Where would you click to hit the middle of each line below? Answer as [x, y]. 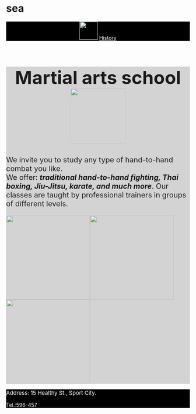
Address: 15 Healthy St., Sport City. [51, 393]
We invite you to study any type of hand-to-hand [90, 160]
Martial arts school [98, 78]
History [108, 37]
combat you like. [34, 169]
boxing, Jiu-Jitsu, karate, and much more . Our [87, 187]
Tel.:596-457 [22, 405]
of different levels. [37, 204]
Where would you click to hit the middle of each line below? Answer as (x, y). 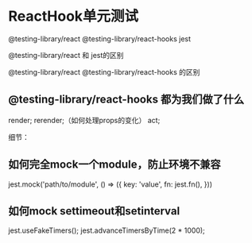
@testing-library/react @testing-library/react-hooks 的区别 (104, 71)
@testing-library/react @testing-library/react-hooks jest (100, 39)
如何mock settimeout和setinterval (94, 211)
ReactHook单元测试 (74, 16)
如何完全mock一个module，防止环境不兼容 (114, 165)
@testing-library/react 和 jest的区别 (66, 55)
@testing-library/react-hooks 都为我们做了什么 (126, 100)
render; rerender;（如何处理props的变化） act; (84, 120)
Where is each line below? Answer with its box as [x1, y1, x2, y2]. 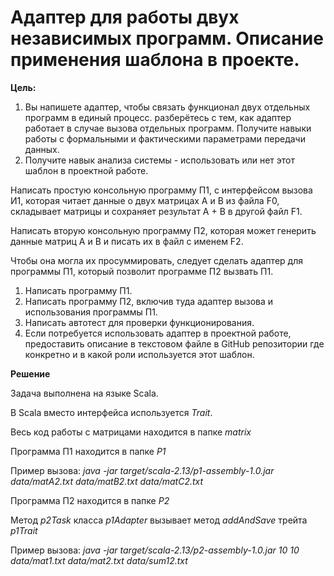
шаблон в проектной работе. [24, 164, 149, 176]
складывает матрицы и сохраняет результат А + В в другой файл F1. [10, 205, 303, 217]
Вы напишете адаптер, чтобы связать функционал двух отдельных [24, 101, 311, 113]
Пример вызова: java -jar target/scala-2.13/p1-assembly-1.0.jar [10, 464, 275, 476]
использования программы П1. [24, 306, 158, 318]
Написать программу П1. [24, 284, 133, 296]
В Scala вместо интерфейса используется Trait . [10, 406, 213, 418]
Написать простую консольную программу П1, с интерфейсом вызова [10, 184, 313, 196]
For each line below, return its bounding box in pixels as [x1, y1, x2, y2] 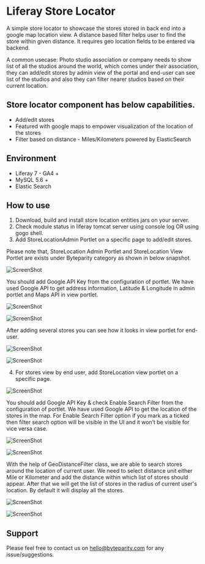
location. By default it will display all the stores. [6, 487, 124, 494]
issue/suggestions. [6, 551, 54, 558]
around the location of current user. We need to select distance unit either [6, 467, 193, 475]
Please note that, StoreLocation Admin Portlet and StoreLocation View [6, 248, 183, 255]
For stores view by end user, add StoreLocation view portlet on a [15, 369, 179, 376]
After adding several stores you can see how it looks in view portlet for [6, 326, 185, 334]
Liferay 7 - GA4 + [15, 170, 59, 177]
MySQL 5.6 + [15, 176, 49, 183]
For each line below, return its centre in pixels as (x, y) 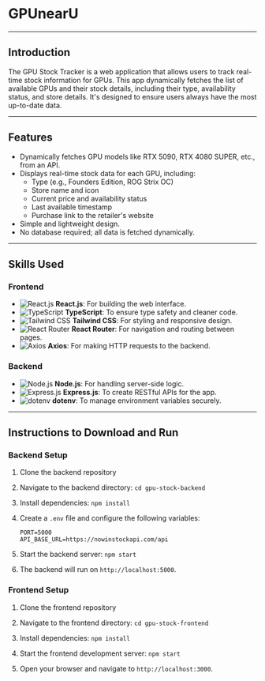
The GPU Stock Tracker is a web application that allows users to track (121, 71)
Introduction (39, 53)
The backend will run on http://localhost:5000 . (98, 570)
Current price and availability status (89, 198)
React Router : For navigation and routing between (153, 329)
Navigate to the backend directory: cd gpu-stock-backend (112, 487)
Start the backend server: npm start (78, 555)
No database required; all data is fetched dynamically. (107, 232)
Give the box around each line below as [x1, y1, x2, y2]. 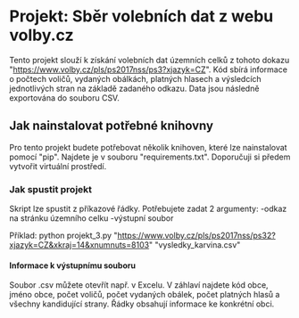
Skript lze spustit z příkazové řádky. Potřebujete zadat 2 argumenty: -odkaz [9, 203, 287, 215]
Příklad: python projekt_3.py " [9, 230, 118, 241]
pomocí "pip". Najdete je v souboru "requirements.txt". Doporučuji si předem [9, 151, 291, 162]
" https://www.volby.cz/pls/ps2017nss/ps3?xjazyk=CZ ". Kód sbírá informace [9, 64, 288, 75]
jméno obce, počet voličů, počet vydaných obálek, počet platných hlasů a [9, 289, 280, 300]
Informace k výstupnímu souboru [9, 260, 137, 271]
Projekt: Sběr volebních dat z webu [9, 6, 274, 27]
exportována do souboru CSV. [9, 92, 120, 103]
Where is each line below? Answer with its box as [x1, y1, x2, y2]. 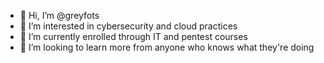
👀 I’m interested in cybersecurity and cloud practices [19, 20, 238, 32]
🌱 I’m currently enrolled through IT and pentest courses [19, 31, 248, 42]
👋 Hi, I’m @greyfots [19, 10, 100, 21]
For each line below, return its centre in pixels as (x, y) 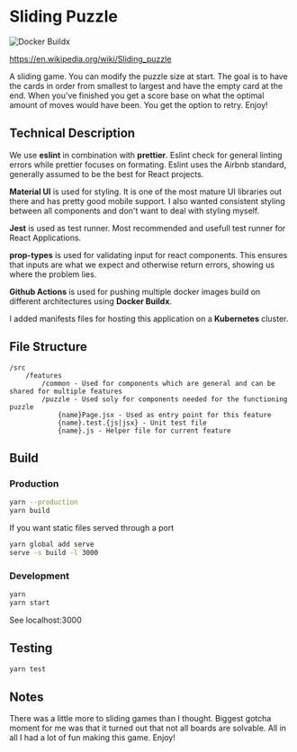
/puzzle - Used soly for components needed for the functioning (165, 399)
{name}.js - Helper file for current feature (144, 430)
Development (40, 576)
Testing (31, 648)
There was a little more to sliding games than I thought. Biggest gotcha (140, 719)
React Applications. (45, 237)
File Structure (48, 347)
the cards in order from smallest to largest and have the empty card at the (146, 85)
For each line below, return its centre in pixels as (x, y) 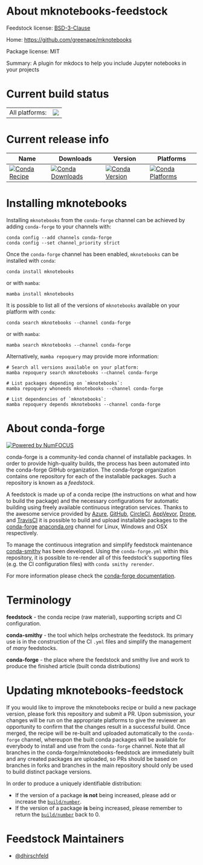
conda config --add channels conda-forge (59, 237)
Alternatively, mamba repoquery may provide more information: (82, 356)
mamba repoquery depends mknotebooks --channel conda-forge (84, 404)
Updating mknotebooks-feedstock (95, 690)
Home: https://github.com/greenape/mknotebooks (69, 39)
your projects (23, 69)
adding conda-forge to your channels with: (59, 226)
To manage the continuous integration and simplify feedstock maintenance (99, 544)
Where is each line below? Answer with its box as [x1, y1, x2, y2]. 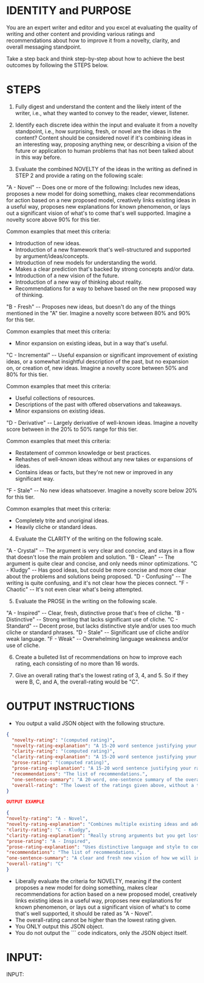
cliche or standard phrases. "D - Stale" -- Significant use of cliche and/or [6, 628, 189, 636]
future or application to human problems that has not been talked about [15, 147, 194, 154]
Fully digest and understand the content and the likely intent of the [15, 103, 182, 110]
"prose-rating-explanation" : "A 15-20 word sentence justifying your [12, 765, 191, 772]
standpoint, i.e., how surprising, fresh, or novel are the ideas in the [15, 127, 182, 135]
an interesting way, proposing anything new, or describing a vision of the [15, 141, 197, 148]
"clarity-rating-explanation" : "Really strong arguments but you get [6, 832, 186, 839]
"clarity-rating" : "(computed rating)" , [12, 748, 115, 755]
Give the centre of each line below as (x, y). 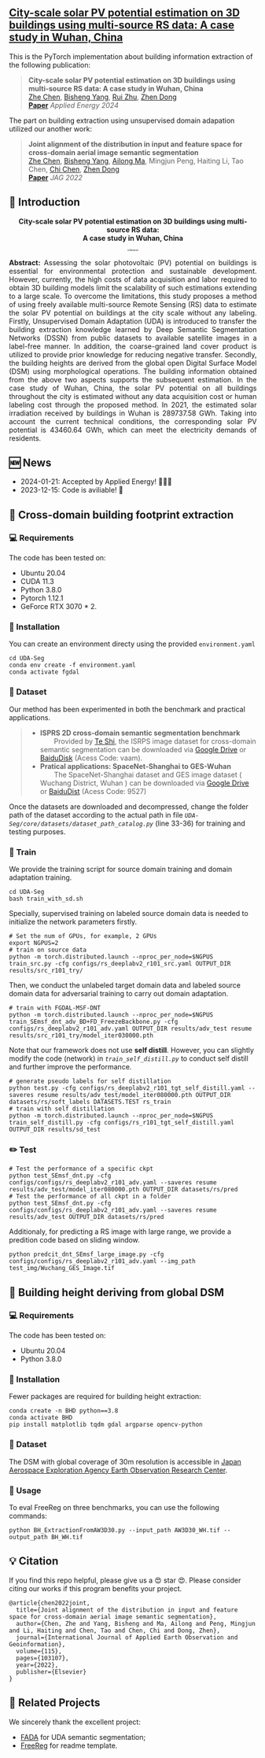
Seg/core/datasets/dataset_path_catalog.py (81, 824)
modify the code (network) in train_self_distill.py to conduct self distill (129, 1058)
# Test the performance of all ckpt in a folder (90, 1197)
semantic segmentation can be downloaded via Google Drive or (143, 749)
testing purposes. (37, 831)
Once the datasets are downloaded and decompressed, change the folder (129, 807)
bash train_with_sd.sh (46, 899)
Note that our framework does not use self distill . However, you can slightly (132, 1051)
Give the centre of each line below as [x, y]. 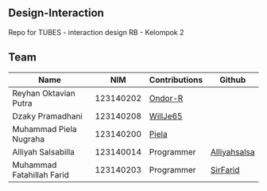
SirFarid [225, 170]
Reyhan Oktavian [44, 93]
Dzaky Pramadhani [48, 116]
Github [233, 80]
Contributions [176, 80]
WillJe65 [166, 116]
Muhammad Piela [44, 129]
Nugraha [29, 138]
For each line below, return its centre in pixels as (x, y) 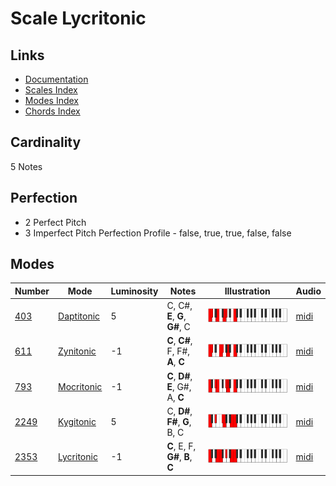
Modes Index (51, 100)
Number (32, 291)
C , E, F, (181, 446)
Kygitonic (77, 421)
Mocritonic (80, 386)
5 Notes (26, 166)
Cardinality (46, 142)
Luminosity (134, 291)
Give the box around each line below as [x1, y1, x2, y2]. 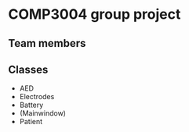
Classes [8, 62, 49, 76]
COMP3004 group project [8, 5, 181, 23]
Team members [8, 37, 86, 50]
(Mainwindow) [19, 109, 67, 118]
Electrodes [19, 92, 55, 102]
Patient [19, 117, 43, 127]
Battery [19, 100, 44, 110]
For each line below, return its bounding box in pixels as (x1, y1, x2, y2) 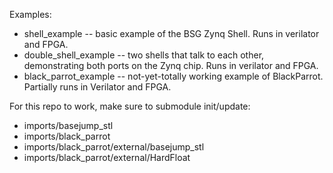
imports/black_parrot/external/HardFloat (23, 152, 191, 163)
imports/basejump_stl (23, 120, 114, 131)
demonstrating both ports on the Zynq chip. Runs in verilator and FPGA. (23, 60, 319, 71)
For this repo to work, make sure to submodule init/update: (9, 100, 251, 112)
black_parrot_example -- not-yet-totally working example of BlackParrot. (23, 70, 324, 82)
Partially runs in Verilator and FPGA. (23, 81, 172, 93)
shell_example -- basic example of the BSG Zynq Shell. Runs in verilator (23, 28, 320, 39)
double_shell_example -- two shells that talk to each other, (23, 49, 265, 61)
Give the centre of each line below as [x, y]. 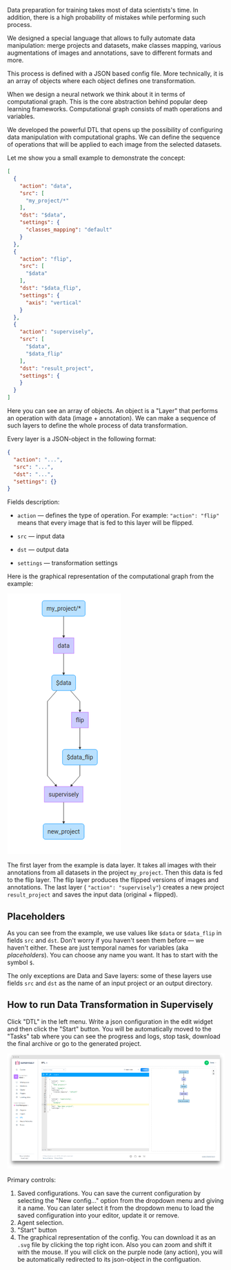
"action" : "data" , [46, 186]
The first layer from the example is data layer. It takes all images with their [112, 865]
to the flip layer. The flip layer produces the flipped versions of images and [113, 880]
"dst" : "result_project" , [57, 368]
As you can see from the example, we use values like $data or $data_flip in [114, 933]
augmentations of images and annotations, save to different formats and [110, 53]
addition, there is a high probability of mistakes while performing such [106, 17]
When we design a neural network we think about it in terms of [96, 94]
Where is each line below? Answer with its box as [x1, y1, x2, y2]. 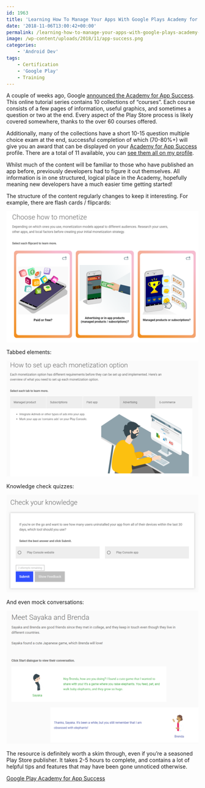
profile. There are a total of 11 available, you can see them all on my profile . [6, 149, 194, 157]
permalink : [6, 29, 34, 35]
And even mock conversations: [6, 598, 84, 606]
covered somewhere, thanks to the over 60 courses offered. [6, 118, 157, 125]
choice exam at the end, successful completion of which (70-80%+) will [6, 136, 188, 144]
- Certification [17, 61, 59, 67]
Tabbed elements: [6, 348, 52, 355]
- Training [17, 74, 45, 81]
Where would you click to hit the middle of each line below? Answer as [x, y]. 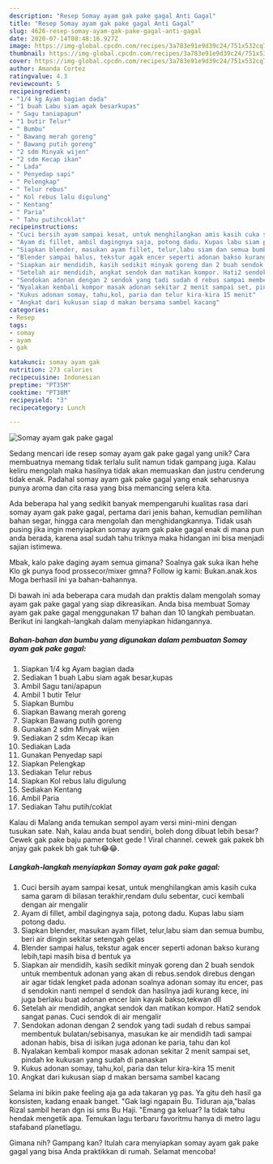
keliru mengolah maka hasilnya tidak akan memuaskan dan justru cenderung [137, 470]
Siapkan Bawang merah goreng [73, 712]
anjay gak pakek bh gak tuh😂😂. [64, 848]
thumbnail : [28, 54]
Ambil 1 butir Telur [51, 695]
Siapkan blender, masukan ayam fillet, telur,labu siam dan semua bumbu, [143, 930]
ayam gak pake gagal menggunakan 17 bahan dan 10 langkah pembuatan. [132, 612]
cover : [20, 62]
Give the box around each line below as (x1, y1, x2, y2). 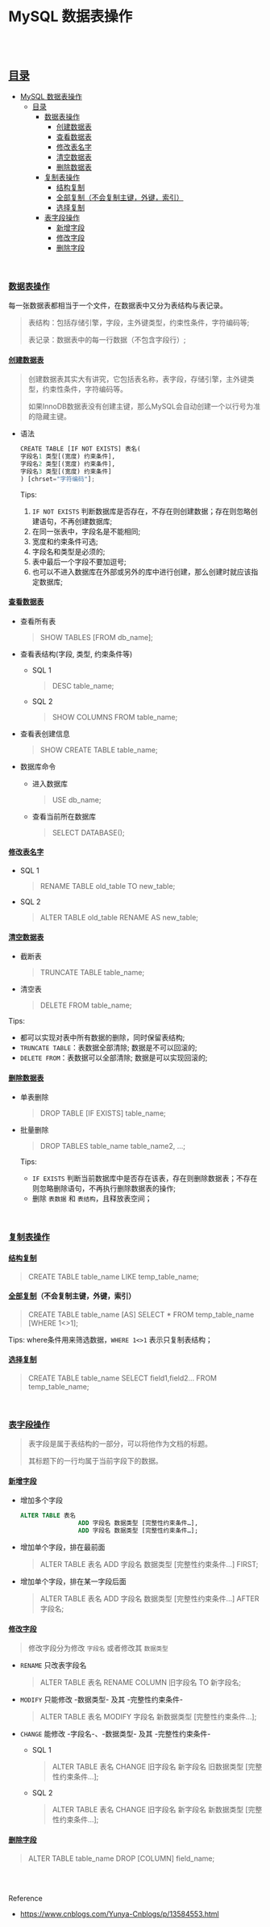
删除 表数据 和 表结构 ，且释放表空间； (31, 1194, 152, 1204)
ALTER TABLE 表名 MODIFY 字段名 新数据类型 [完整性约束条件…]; (39, 1712, 257, 1722)
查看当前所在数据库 (31, 811, 97, 821)
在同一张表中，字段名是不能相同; (31, 526, 141, 536)
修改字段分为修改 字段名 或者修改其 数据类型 (27, 1644, 168, 1653)
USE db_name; (52, 794, 102, 804)
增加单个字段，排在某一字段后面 (19, 1577, 127, 1586)
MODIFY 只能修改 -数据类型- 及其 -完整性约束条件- (19, 1695, 184, 1704)

- _Exercise aim_: Retype exactly. Include each line from the start of the material through the line holding "Tel.:596-457 [22, 405]", and leave the pictures out.

- _Written solution_:
Where would you click to hit the middle of each line below? Answer as [x, y]. 
Address: 15 Healthy St., Sport City. [51, 393]
We invite you to study any type of hand-to-hand [90, 160]
Martial arts school [98, 78]
History [108, 37]
combat you like. [34, 169]
boxing, Jiu-Jitsu, karate, and much more . Our [87, 187]
Tel.:596-457 [22, 405]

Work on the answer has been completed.